··· SOURCE DATA ···

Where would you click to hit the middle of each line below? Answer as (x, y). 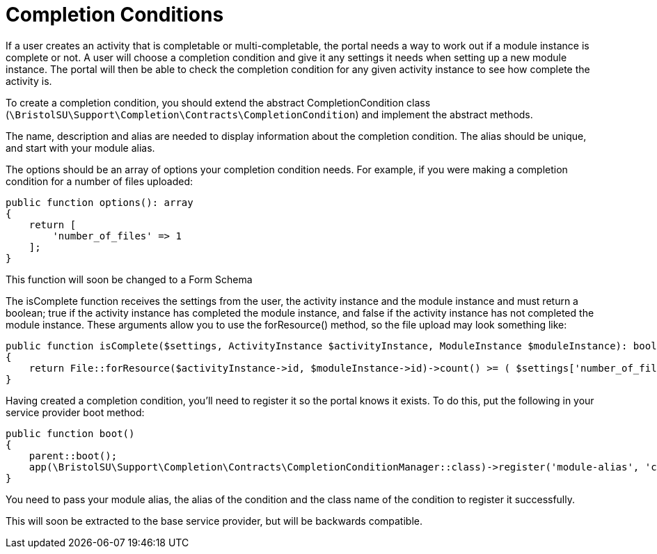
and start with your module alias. (80, 148)
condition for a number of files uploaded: (100, 181)
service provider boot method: (75, 412)
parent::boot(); (73, 456)
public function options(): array (100, 202)
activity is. (29, 81)
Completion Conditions (115, 15)
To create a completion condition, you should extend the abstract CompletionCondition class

···

#### ASSIGNMENT
Show the lines where the word "boot" appears in the entries.

#### PROBLEM SOLUTION
service provider boot method: (75, 412)
parent::boot(); (73, 456)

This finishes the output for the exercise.